New issue
Advanced search Search tips
Note: Color blocks (like or ) mean that a user may not be available. Tooltip shows the reason.
Starred by 2 users

Issue metadata

Status: Fixed
Closed: Jul 2013
EstimatedDays: ----
NextAction: ----
OS: All
Pri: 1
Type: Bug-Security

Sign in to add a comment

Issue 252888: Security: <input type="file" directory> can trick user into uploading their entire Download/Desktop folder.

Reported by, Jun 21 2013 Project Member

Issue description

Users can be tricked into using directory input elements (which manifest as a folder picker) without realising that they are granting upload permissions).

Chrome Version: 7 and above.
Operating System: all desktop OSes (Linux, Mac, Chrome OS and presumably Windows).

1. Open attached html page.
2. Click "Select destination directory".
3. Choose your Downloads folder in the resulting directory picker.

Unknown to the user, they have actually chosen a directory in an HTML5 directory input element, and the (untrusted) webpage now has read access to all the files in the directory you selected (including subdirectories) via the File API.

While particularly savvy web/browser developers might understand that web pages don't usually provide their own UI for choosing a download directory, I expect the vast majority of users would fall for this simple spoofing attack.

This is particularly fun if you chose to download it to your Documents or Desktop folder, but I suspect most users have plenty enough confidential documents in their Downloads folders that those alone would be rich pickings for would-be attackers.

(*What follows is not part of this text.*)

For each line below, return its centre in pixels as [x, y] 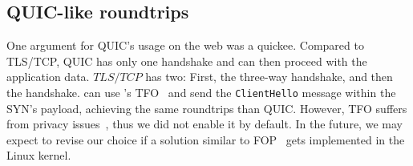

The concept was mentioned to me by a penetration tester, @glynwintle, so I think this can be considered "in the wild".
35.4 KB View Download

Comment 2 by, Jun 21 2013

Labels: -OS-Linux -OS-Mac -OS-Chrome -OS-Windows OS-All

Comment 3 by, Jun 21 2013

Labels: M-27 Security_Severity-Medium Security_Impact-Beta Security_Impact-Stable

Comment 4 by, Jun 21 2013

@abarth: do we know who is the lead for HTML5 input types, and/or HTML5 file input with directory upload?

Comment 5 by, Jun 21 2013

On Linux, the file dialog says just "Select Folder"... I wonder if we have control of that string to say something more forceful?

Comment 6 by, Jun 21 2013

Labels: reward-topanel

Comment 7 by, Jun 25 2013

webkitdirectory was made by johnnyg@, but he is not a member of Chrome team any more.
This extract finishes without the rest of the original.